When you have software package to do the work, there is no point to put code in the article. Jackzhp (talk) 22:02, 11 March 2011 (UTC)[reply]
You may have misunderstood the pseudocode concept, which is for explaining a process to humans, not to computers. Humans have no way of inferring how a process works from an installed software package, and even if you gave them the source code for a typical package it would be an order of magnitude harder to extract the central process from than pseudocode tailored for human consumption.
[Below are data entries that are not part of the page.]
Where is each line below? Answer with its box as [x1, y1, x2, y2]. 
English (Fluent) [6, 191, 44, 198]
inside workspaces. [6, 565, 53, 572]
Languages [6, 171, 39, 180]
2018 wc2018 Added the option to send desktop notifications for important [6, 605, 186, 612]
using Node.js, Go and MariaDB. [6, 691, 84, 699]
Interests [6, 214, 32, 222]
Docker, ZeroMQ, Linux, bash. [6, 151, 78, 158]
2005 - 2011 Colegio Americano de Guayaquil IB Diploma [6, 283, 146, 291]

In this case the idea for the pseudocode is very simple: sum the squares of the T values, then sum the squares of the T − 1 differences between consecutive values, and divide the latter sum by the former to obtain the test statistic. In pseudocode,
for i from 2 to T do
num += (e[i] − e[i−1]) ** 2;
for i from 1 to T do
den += e[i] ** 2;
If before the process num and den are zero then after it num/den is the desired result. The same is true for the panel data formula when the above pseudocode is run on each panel in turn, which allows num and den to accumulate from one panel to the next, with dpd then being the quotient of the aggregate numerator by the aggregate denominator after the process has been run on all panels.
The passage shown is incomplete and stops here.